[RECORDS FOR PROCESSING]

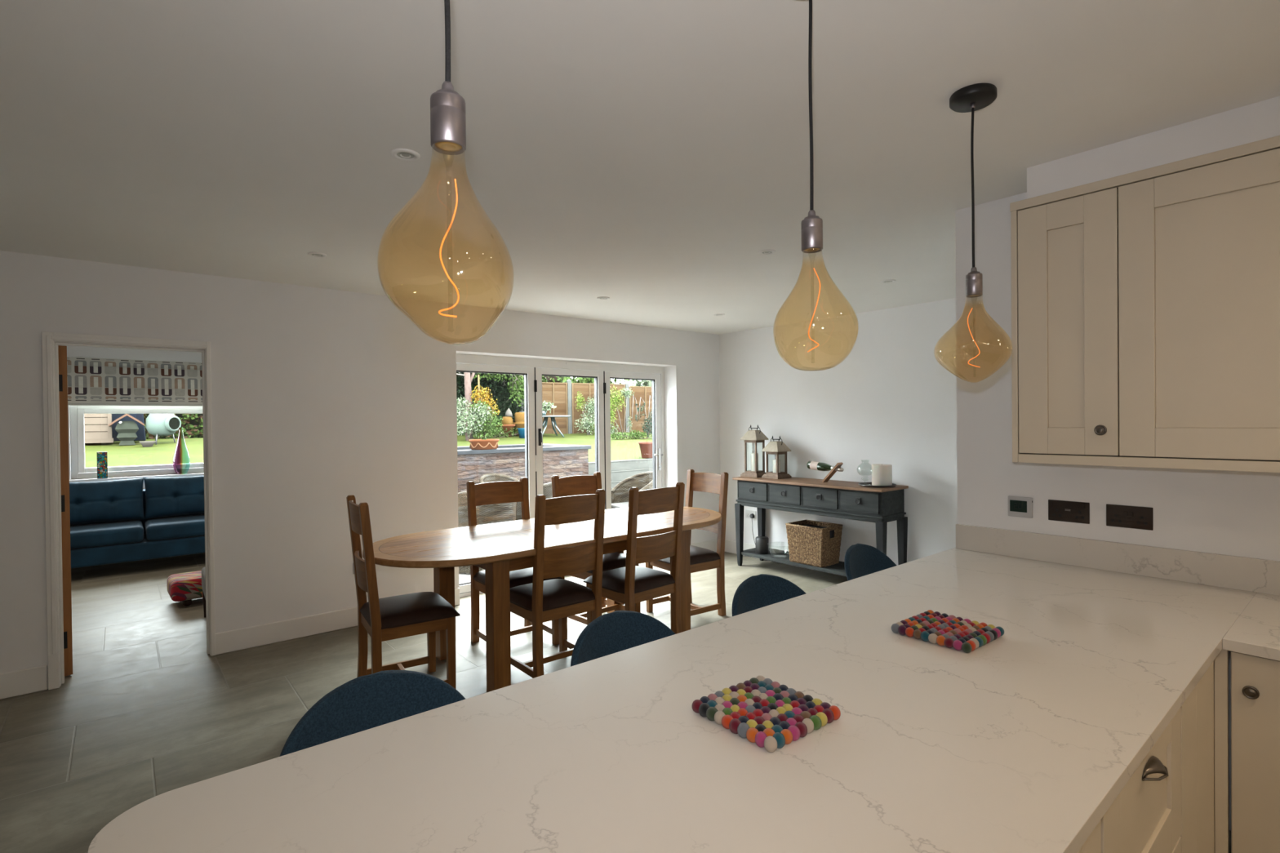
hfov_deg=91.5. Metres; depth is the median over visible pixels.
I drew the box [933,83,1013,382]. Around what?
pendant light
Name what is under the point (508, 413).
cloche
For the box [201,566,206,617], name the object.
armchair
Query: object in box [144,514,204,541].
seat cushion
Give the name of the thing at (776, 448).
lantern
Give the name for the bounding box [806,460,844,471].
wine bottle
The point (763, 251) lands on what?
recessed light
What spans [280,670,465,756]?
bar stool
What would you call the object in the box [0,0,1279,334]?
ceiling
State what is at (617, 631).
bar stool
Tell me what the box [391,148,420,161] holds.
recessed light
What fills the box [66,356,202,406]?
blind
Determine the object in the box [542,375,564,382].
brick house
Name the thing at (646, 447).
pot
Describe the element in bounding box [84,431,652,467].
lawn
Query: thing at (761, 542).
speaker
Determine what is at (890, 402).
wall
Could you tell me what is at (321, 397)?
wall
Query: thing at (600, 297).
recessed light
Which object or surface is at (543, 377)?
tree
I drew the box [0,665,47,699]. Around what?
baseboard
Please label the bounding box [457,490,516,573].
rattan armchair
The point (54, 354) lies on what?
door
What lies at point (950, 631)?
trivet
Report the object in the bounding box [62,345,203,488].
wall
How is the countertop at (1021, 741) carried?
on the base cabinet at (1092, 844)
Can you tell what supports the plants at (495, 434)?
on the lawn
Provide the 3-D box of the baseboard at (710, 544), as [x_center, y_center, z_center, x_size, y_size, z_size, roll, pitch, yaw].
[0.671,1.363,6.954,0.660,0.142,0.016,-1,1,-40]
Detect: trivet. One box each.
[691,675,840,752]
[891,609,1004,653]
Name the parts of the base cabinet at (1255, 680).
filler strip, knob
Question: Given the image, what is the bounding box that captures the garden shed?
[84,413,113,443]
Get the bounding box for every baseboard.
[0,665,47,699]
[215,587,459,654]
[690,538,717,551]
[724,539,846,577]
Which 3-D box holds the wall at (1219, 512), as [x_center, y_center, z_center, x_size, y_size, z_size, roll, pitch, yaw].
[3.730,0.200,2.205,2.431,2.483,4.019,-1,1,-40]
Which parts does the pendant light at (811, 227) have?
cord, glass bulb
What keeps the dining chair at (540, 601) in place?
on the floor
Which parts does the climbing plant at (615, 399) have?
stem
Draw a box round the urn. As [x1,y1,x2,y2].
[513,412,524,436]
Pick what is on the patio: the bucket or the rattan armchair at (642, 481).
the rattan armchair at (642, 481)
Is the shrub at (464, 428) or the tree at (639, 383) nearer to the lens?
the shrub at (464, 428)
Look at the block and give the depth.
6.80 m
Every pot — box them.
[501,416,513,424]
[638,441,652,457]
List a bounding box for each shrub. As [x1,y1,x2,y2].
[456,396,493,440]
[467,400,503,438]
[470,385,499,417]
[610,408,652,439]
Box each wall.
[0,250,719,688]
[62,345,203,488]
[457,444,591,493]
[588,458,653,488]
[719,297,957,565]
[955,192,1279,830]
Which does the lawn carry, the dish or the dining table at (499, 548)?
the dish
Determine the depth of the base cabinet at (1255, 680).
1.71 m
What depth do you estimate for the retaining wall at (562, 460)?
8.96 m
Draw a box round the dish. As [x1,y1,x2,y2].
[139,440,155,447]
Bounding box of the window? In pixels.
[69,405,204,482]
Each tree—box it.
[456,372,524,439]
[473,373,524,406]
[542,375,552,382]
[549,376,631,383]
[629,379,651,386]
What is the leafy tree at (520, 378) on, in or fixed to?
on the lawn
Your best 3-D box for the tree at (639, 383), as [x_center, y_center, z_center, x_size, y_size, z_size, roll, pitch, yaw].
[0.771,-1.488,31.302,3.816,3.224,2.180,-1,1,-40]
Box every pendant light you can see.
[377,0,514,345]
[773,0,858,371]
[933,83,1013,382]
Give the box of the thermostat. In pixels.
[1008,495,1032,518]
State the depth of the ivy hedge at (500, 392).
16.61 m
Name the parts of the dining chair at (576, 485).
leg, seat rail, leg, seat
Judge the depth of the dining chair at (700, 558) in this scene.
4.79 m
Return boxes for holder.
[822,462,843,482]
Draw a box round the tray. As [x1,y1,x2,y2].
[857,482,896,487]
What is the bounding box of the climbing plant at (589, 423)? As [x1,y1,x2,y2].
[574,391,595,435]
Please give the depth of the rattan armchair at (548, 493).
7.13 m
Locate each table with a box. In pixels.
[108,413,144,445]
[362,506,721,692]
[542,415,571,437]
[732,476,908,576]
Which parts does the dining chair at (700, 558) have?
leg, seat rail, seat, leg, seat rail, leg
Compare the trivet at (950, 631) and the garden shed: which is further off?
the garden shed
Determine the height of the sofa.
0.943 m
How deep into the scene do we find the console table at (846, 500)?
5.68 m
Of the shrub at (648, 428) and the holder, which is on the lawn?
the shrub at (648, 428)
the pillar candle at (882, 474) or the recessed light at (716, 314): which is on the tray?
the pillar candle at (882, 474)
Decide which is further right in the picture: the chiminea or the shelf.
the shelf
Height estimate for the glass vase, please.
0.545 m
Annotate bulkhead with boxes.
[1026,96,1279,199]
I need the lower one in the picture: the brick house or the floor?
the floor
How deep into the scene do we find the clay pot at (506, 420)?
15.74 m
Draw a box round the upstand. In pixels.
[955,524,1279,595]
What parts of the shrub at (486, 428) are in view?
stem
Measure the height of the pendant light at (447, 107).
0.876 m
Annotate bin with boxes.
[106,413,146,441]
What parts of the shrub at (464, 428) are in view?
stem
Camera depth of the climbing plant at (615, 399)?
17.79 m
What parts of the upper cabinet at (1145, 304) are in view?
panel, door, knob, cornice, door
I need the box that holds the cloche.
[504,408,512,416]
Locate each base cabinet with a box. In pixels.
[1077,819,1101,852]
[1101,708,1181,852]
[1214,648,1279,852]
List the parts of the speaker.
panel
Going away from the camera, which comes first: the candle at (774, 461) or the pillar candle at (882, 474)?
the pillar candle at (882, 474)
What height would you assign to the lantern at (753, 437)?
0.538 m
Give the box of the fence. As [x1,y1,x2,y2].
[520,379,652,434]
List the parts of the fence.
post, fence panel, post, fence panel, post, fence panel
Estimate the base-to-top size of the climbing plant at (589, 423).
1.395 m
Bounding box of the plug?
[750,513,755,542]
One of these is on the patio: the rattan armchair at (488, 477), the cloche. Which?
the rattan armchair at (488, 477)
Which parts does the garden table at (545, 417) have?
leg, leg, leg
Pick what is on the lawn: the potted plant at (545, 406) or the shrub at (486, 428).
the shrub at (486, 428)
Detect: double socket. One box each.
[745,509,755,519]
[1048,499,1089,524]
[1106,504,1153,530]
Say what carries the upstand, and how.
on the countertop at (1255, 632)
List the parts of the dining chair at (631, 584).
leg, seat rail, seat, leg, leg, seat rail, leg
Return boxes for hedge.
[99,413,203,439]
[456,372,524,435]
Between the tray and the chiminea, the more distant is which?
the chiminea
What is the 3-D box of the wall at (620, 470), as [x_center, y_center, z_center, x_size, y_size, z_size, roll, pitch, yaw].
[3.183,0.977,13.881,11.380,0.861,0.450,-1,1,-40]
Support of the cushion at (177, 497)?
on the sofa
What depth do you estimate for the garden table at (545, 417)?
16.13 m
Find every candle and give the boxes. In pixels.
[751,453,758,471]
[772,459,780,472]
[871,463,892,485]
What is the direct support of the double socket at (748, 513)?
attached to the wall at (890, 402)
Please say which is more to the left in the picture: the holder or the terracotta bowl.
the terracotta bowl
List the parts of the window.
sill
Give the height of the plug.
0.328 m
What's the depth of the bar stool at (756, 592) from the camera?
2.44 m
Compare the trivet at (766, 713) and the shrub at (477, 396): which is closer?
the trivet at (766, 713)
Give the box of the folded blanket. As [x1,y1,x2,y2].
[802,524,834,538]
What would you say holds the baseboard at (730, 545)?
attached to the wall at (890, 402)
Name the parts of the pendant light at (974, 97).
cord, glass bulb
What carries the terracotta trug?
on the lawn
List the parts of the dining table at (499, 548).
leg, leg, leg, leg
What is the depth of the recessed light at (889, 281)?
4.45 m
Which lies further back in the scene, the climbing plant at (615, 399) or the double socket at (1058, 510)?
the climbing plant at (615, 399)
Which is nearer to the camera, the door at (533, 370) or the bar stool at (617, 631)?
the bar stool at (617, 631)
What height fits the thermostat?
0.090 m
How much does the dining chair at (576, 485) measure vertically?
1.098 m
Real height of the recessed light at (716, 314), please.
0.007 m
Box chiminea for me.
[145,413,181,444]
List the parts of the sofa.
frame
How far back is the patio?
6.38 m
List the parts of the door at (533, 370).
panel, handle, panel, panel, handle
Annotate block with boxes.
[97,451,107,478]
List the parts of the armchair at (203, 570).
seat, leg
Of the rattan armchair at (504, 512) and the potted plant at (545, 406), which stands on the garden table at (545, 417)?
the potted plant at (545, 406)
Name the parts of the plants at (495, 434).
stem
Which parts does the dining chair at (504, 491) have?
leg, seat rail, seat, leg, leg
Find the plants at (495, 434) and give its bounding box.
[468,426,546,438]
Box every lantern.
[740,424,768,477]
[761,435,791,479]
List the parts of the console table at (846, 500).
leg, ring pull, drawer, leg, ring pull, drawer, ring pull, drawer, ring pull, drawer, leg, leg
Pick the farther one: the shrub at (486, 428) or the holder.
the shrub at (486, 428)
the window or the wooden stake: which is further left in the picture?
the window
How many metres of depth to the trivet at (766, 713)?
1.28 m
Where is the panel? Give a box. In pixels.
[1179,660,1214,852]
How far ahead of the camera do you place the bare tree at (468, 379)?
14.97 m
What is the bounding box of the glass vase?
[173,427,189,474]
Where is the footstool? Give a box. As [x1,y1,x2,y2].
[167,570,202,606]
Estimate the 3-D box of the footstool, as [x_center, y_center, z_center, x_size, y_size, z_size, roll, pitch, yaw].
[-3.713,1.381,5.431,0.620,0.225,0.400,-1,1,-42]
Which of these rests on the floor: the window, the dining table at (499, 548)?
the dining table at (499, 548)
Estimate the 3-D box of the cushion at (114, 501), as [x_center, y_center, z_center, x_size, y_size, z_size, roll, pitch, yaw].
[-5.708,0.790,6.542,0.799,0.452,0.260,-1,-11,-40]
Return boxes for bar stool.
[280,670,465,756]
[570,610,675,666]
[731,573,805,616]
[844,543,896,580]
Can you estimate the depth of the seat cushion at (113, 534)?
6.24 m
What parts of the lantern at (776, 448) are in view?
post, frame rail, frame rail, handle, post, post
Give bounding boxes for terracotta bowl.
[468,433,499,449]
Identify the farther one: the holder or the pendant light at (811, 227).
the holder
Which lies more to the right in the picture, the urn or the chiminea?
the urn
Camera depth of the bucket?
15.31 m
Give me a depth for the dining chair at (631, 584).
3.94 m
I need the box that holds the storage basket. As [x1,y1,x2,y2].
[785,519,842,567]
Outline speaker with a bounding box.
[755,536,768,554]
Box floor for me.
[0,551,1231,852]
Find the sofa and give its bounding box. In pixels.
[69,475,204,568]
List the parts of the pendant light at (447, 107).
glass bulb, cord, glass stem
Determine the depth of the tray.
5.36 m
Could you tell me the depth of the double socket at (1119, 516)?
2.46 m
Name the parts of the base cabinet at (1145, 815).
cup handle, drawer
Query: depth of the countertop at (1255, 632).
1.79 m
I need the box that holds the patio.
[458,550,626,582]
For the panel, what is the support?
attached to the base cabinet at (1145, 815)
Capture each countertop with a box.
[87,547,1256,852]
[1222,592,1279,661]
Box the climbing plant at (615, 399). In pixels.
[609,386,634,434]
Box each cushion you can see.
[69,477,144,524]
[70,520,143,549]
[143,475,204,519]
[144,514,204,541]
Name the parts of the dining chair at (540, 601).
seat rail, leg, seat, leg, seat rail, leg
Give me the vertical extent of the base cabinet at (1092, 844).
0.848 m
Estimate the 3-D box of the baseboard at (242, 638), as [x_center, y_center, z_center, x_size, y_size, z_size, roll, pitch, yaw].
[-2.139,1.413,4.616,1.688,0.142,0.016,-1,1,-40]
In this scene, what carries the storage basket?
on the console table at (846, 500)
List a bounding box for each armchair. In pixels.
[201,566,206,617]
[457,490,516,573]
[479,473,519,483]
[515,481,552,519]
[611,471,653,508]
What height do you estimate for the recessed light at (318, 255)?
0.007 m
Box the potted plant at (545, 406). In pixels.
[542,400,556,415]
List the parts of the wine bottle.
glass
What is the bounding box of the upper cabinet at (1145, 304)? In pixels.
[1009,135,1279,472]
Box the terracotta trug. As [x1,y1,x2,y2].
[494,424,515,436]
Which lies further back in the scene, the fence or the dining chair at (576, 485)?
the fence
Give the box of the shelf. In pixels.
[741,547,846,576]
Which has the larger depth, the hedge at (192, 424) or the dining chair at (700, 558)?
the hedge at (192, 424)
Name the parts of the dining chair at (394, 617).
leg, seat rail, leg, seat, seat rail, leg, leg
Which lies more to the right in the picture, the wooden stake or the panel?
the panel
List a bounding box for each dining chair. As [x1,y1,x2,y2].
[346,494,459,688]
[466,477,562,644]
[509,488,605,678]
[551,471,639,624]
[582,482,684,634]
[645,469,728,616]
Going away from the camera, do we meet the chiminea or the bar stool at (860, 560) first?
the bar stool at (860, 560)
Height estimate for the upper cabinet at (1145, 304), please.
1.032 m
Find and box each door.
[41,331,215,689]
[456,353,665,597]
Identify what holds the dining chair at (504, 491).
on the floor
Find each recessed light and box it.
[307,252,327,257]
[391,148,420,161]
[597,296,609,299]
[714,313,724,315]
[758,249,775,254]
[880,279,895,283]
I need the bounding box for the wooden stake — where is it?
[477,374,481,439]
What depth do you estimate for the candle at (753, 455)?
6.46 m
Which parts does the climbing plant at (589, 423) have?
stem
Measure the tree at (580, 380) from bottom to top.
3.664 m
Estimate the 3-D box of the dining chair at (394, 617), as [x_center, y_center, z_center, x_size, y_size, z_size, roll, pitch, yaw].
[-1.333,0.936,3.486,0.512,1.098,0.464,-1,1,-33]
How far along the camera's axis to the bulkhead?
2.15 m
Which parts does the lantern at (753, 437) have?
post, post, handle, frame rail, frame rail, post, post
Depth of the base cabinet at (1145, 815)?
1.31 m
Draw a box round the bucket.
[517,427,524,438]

[/RECORDS FOR PROCESSING]
[RECORDS FOR PROCESSING]

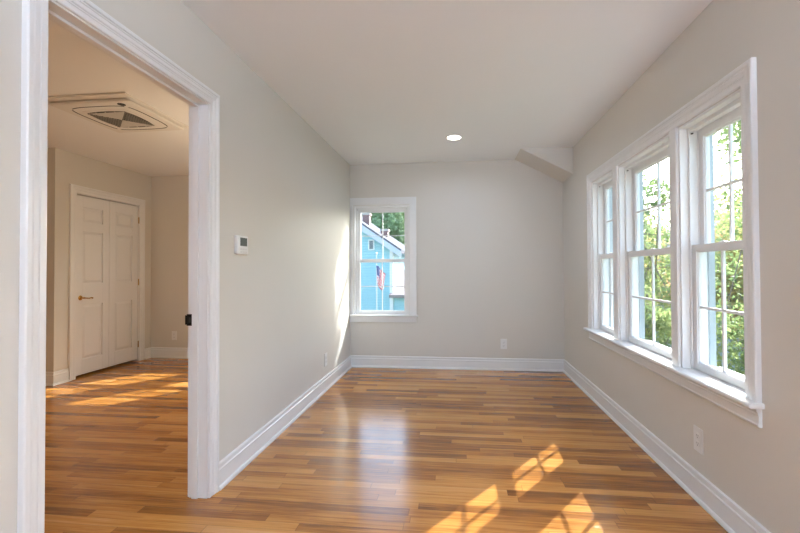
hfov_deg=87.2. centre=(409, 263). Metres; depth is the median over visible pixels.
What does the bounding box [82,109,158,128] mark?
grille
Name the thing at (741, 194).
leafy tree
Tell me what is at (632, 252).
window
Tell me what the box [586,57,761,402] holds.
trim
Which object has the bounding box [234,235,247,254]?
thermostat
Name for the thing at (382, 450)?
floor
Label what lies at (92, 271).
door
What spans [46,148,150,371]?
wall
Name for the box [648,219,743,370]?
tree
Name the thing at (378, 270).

[/RECORDS FOR PROCESSING]

PROBLEM TO SOLVE - Across all the entries above, how many lines hold the word "over"? Answer with the number only.

TASK ANSWER - 2